Orion Client Python API Examples

Basics

Interactions with Orion resources are done through an OrionSession, which handles the authentication and network requests necessary to communicate with the Orion API.

Retrieving Resources

OrionSession provides two ways of retrieving resources, the first is list_resources() and other is get_resource(). list_resources() provides objects that can be partially incomplete and refresh_resource() must be called on the object to ensure a complete object. The following is an example demonstrating how objects can be incomplete.

# Import the pre-constructed session
from orionclient.session import APISession
from orionclient.types import WorkFloeSpec

for workfloe in APISession.list_resources(WorkFloeSpec):
    # Verify that the specification is an empty dictionary
    assert len(workfloe.specification) == 0
    # Refresh the resource to ensure that the object has complete information
    APISession.refresh_resource(workfloe)
    assert len(workfloe.specification) != 0
    break

When listing resources, you can provide filters to reduce the results that you get back.
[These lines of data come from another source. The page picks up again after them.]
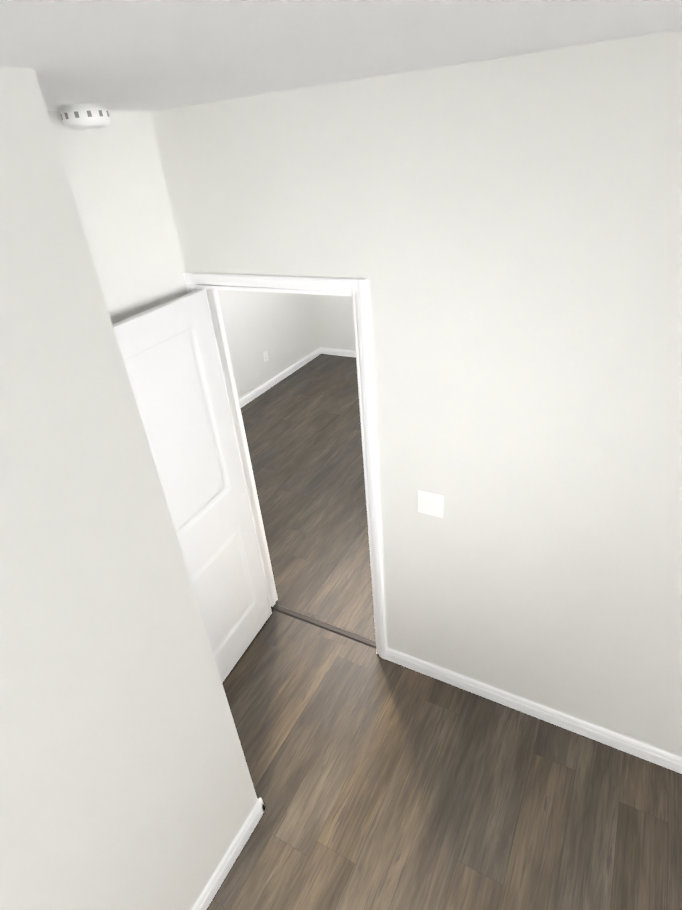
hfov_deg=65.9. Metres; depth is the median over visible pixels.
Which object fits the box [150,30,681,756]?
wall
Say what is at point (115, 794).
wall
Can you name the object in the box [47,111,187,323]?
wall
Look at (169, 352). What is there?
hall door
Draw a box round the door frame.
[183,272,386,658]
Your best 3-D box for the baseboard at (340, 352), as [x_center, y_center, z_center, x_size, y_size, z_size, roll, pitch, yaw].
[1.592,-1.094,6.496,4.300,0.092,0.014,12,35,26]
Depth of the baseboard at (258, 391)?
6.65 m
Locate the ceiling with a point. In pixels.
(131, 55)
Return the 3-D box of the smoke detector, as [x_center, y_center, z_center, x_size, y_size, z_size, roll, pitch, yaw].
[-0.801,-1.061,1.653,0.141,0.064,0.141,12,35,26]
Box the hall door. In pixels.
[113,289,271,682]
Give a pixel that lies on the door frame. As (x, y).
(359, 287)
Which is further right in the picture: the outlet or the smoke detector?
the outlet
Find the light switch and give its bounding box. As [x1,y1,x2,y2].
[418,490,443,517]
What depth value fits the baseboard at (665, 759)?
2.59 m
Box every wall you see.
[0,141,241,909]
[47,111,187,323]
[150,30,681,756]
[217,290,319,399]
[315,295,355,350]
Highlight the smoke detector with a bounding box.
[60,103,109,129]
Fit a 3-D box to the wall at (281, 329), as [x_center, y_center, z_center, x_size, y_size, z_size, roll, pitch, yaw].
[-1.409,-1.638,5.319,0.115,2.700,4.300,12,35,26]
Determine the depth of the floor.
2.45 m
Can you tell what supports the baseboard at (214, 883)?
attached to the wall at (115, 794)
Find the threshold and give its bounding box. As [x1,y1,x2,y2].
[271,604,375,647]
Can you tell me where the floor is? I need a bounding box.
[206,354,681,909]
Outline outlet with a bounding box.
[263,351,267,361]
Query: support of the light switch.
attached to the wall at (502, 236)
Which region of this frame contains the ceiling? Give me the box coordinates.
[0,0,681,110]
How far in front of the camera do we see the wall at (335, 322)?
7.12 m
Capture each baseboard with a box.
[191,798,265,909]
[239,347,320,407]
[320,347,355,356]
[386,647,681,773]

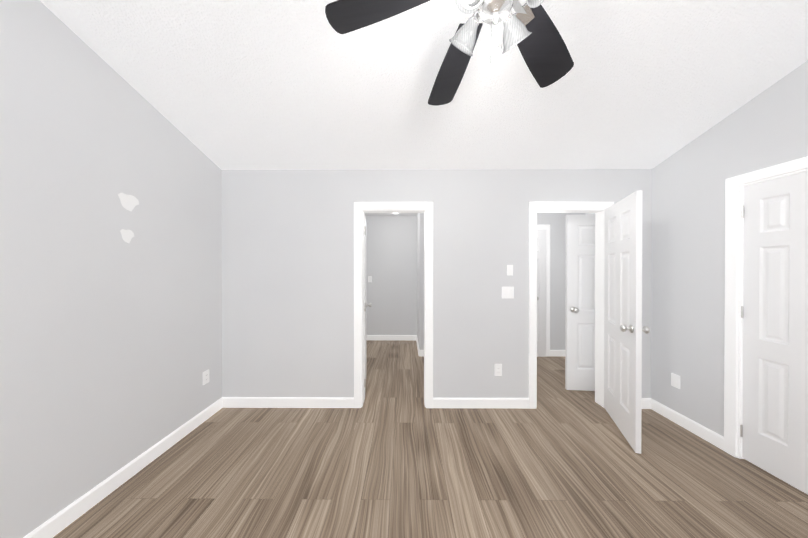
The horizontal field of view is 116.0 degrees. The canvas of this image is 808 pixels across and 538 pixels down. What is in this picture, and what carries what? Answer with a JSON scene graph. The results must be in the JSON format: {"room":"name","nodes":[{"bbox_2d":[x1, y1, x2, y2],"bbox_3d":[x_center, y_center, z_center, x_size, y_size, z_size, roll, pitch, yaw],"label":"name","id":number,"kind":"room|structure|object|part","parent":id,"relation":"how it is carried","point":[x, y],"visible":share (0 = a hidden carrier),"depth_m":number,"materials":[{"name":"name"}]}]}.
{"room":"empty bedroom","nodes":[
{"label":"empty bedroom","id":0,"kind":"room"},
{"bbox_2d":[0,0,221,537],"bbox_3d":[-1.929,-0.502,0.351,0.121,3.844,4.685,0,0,0],"label":"wall","id":1,"kind":"structure","parent":0,"point":[110,345],"depth_m":1.49,"materials":[{"name":"paint"}]},
{"bbox_2d":[23,397,222,537],"bbox_3d":[-1.863,1.370,0.360,0.014,0.100,4.445,0,0,0],"label":"baseboard","id":2,"kind":"structure","parent":1,"relation":"attached to","point":[57,523],"depth_m":1.62,"materials":[{"name":"white wood"}]},
{"bbox_2d":[203,369,208,384],"bbox_3d":[-1.855,1.015,2.368,0.008,0.118,0.072,0,0,0],"label":"electrical outlet","id":3,"kind":"object","parent":1,"relation":"attached to","point":[205,377],"visible":1,"depth_m":2.36,"materials":[{"name":"white plastic"}]},
{"bbox_2d":[40,0,807,169],"bbox_3d":[0.310,-1.719,0.284,4.600,1.450,4.585,0,0,0],"label":"ceiling","id":4,"kind":"structure","parent":0,"point":[288,84],"depth_m":1.67,"materials":[{"name":"white paint"}]},
{"bbox_2d":[325,0,573,105],"bbox_3d":[0.327,-1.136,0.928,1.280,0.739,1.306,0,0,0],"label":"ceiling fan","id":5,"kind":"object","parent":4,"relation":"hanging from","point":[531,31],"visible":1,"depth_m":1.07,"materials":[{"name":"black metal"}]},
{"bbox_2d":[53,340,807,537],"bbox_3d":[0.617,1.464,1.639,6.160,0.100,7.270,0,0,0],"label":"floor","id":6,"kind":"structure","parent":0,"point":[393,457],"depth_m":1.70,"materials":[{"name":"brown wood"}]},
{"bbox_2d":[221,169,651,397],"bbox_3d":[0.322,0.149,2.625,4.600,2.520,0.120,0,0,0],"label":"wall","id":7,"kind":"structure","parent":0,"point":[287,283],"depth_m":2.57,"materials":[{"name":"paint"}]},
{"bbox_2d":[223,397,353,407],"bbox_3d":[-1.168,1.360,2.571,1.322,0.100,0.014,0,0,0],"label":"baseboard","id":8,"kind":"structure","parent":7,"relation":"attached to","point":[228,402],"depth_m":2.56,"materials":[{"name":"white wood"}]},
{"bbox_2d":[354,202,432,407],"bbox_3d":[-0.106,0.368,2.628,0.797,2.087,0.156,0,0,0],"label":"door frame","id":9,"kind":"structure","parent":7,"relation":"attached to","point":[360,208],"depth_m":2.55,"materials":[{"name":"white wood"}]},
{"bbox_2d":[364,213,371,399],"bbox_3d":[-0.473,0.398,3.000,0.177,1.995,0.638,0,0,-7],"label":"hall door","id":10,"kind":"structure","parent":9,"relation":"attached to","point":[365,345],"depth_m":2.70,"materials":[{"name":"white wood"}]},
{"bbox_2d":[433,398,528,408],"bbox_3d":[0.780,1.360,2.561,0.973,0.100,0.014,0,0,0],"label":"baseboard","id":11,"kind":"structure","parent":7,"relation":"attached to","point":[520,403],"depth_m":2.55,"materials":[{"name":"white wood"}]},
{"bbox_2d":[494,364,501,375],"bbox_3d":[0.955,1.023,2.561,0.072,0.118,0.008,0,0,0],"label":"electrical outlet","id":12,"kind":"object","parent":7,"relation":"attached to","point":[498,369],"visible":1,"depth_m":2.56,"materials":[{"name":"white plastic"}]},
{"bbox_2d":[502,287,513,297],"bbox_3d":[1.051,0.238,2.555,0.118,0.118,0.012,0,0,0],"label":"double light switch","id":13,"kind":"object","parent":7,"relation":"attached to","point":[507,292],"visible":1,"depth_m":2.56,"materials":[{"name":"white plastic"}]},
{"bbox_2d":[507,265,512,274],"bbox_3d":[1.073,0.012,2.554,0.058,0.105,0.012,0,0,0],"label":"light switch","id":14,"kind":"object","parent":7,"relation":"attached to","point":[509,269],"visible":1,"depth_m":2.55,"materials":[{"name":"white plastic"}]},
{"bbox_2d":[529,202,613,408],"bbox_3d":[1.688,0.369,2.618,0.839,2.087,0.156,0,0,0],"label":"door frame","id":15,"kind":"structure","parent":7,"relation":"attached to","point":[598,208],"depth_m":2.56,"materials":[{"name":"white wood"}]},
{"bbox_2d":[604,190,649,453],"bbox_3d":[1.912,0.402,2.235,0.177,1.995,0.694,0,0,22],"label":"bedroom door","id":16,"kind":"structure","parent":7,"relation":"in","point":[623,329],"depth_m":2.11,"materials":[{"name":"painted wood"},{"name":"brushed nickel"}]},
{"bbox_3d":[1.807,0.470,1.978,0.177,0.066,0.066,0,0,22],"label":"knob","id":17,"kind":"part","parent":16,"relation":"part of","materials":[{"name":"silver metal"}]},
{"bbox_2d":[642,398,650,408],"bbox_3d":[2.284,1.360,2.553,0.353,0.100,0.014,0,0,0],"label":"baseboard","id":18,"kind":"structure","parent":7,"relation":"attached to","point":[646,402],"depth_m":2.54,"materials":[{"name":"white wood"}]},
{"bbox_2d":[365,213,594,349],"bbox_3d":[1.198,0.139,3.873,5.020,2.530,2.385,0,0,0],"label":"wall","id":19,"kind":"structure","parent":0,"point":[395,267],"depth_m":4.95,"materials":[{"name":"paint"}]},
{"bbox_2d":[366,335,414,339],"bbox_3d":[-0.451,1.349,4.952,1.410,0.100,0.014,0,0,0],"label":"baseboard","id":20,"kind":"structure","parent":19,"relation":"attached to","point":[368,337],"depth_m":4.94,"materials":[{"name":"white wood"}]},
{"bbox_2d":[415,335,418,354],"bbox_3d":[0.245,1.351,4.493,0.014,0.100,0.884,0,0,0],"label":"baseboard","id":21,"kind":"structure","parent":19,"relation":"attached to","point":[416,338],"depth_m":4.47,"materials":[{"name":"white wood"}]},
{"bbox_2d":[419,350,423,355],"bbox_3d":[0.609,1.353,4.057,0.720,0.100,0.014,0,0,0],"label":"baseboard","id":22,"kind":"structure","parent":19,"relation":"attached to","point":[421,352],"depth_m":4.05,"materials":[{"name":"white wood"}]},
{"bbox_2d":[537,229,546,356],"bbox_3d":[1.909,0.381,3.984,0.700,2.020,0.106,0,0,0],"label":"hall door","id":23,"kind":"structure","parent":19,"relation":"in","point":[541,286],"depth_m":4.00,"materials":[{"name":"white wood"}]},
{"bbox_2d":[550,350,564,355],"bbox_3d":[2.824,1.353,4.055,0.970,0.100,0.014,0,0,0],"label":"baseboard","id":24,"kind":"structure","parent":19,"relation":"attached to","point":[552,352],"depth_m":4.05,"materials":[{"name":"white wood"}]},
{"bbox_2d":[565,214,594,390],"bbox_3d":[2.256,0.386,2.899,0.750,2.020,0.177,0,0,4],"label":"hall door","id":25,"kind":"structure","parent":19,"relation":"in","point":[580,314],"depth_m":2.90,"materials":[{"name":"painted wood"},{"name":"brushed nickel"}]},
{"bbox_3d":[1.952,0.466,2.922,0.066,0.066,0.177,0,0,4],"label":"knob","id":26,"kind":"part","parent":25,"relation":"part of","materials":[{"name":"silver metal"}]},
{"bbox_2d":[651,60,807,436],"bbox_3d":[2.550,-0.502,0.327,0.120,3.844,4.685,0,0,0],"label":"wall","id":27,"kind":"structure","parent":0,"point":[767,127],"depth_m":2.11,"materials":[{"name":"paint"}]},
{"bbox_2d":[671,373,679,388],"bbox_3d":[2.496,1.028,2.321,0.009,0.118,0.075,0,0,0],"label":"electrical outlet","id":28,"kind":"object","parent":27,"relation":"attached to","point":[675,380],"visible":1,"depth_m":2.32,"materials":[{"name":"white plastic"}]},
{"bbox_2d":[651,399,723,450],"bbox_3d":[2.493,1.361,2.259,0.014,0.100,0.600,0,0,0],"label":"baseboard","id":29,"kind":"structure","parent":27,"relation":"attached to","point":[699,430],"depth_m":2.20,"materials":[{"name":"white wood"}]},
{"bbox_2d":[724,156,807,458],"bbox_3d":[2.547,0.362,1.604,0.138,2.105,0.697,0,0,0],"label":"door frame","id":30,"kind":"structure","parent":27,"relation":"attached to","point":[734,226],"depth_m":1.89,"materials":[{"name":"white wood"}]},
{"bbox_2d":[740,171,807,494],"bbox_3d":[2.526,0.395,1.608,0.177,2.014,0.538,0,0,0],"label":"closet door","id":31,"kind":"structure","parent":27,"relation":"in","point":[774,425],"depth_m":1.70,"materials":[{"name":"painted wood"},{"name":"brushed nickel"}]}
]}
# Import the pre-constructed session
from orionclient.session import APISession
from orionclient.types import WorkFloeSpec

filters = {"name": "omega"}
# Get all workfloes where the name contains "omega"
for workfloe in APISession.list_resources(WorkFloeSpec, filters=filters):
    print(workfloe.name)

Links

Links are a way to link Orion resources to Data Records. Orion Client implements the retrieval of these link objects. Links can be created to point at some Orion Client Types (Datasets, Files, Collections, Shards and Secrets) using create_link() to construct a link object that can be associated with a link field.

The following example is of creating a link to a record field in the case of Docking.

import time

from orionclient.types import Dataset
from drconvert import MolFileConverter
from orionclient.links import RecordLink
from orionclient.session import APISession

# Note: oechem must be imported before OpenEye toolkits
from openeye.oechem import OEMol, OEGraphMol

from datarecord import Types, OEField, OEPrimaryMolField, create_link
from openeye.oedocking import (
    OEDock,
    OEHybrid,
    OEIsReceptor,
    OEReceptorHasBoundLigand,
    OEDockingReturnCode_Success,
)

# Upload the receptor dataset, as linked records must exist in
# Orion prior to linking
receptor_ds = Dataset.upload(APISession, "receptors", "rec1a28.oeb.gz")

# Wait until the receptor dataset is finalized
while receptor_ds.dirty:
    APISession.refresh_resource(receptor_ds)
    time.sleep(1)


# Retrieve the records for the ligands, in this case just one
records = []
for rec in MolFileConverter("1a28_flynn_refined_lig.sdf"):
    records.append(rec)

mol_field = OEPrimaryMolField()
score_field = OEField("docking score", Types.Float)
# Field that will link to the receptor record
link_field = OEField("receptor link", Types.Link)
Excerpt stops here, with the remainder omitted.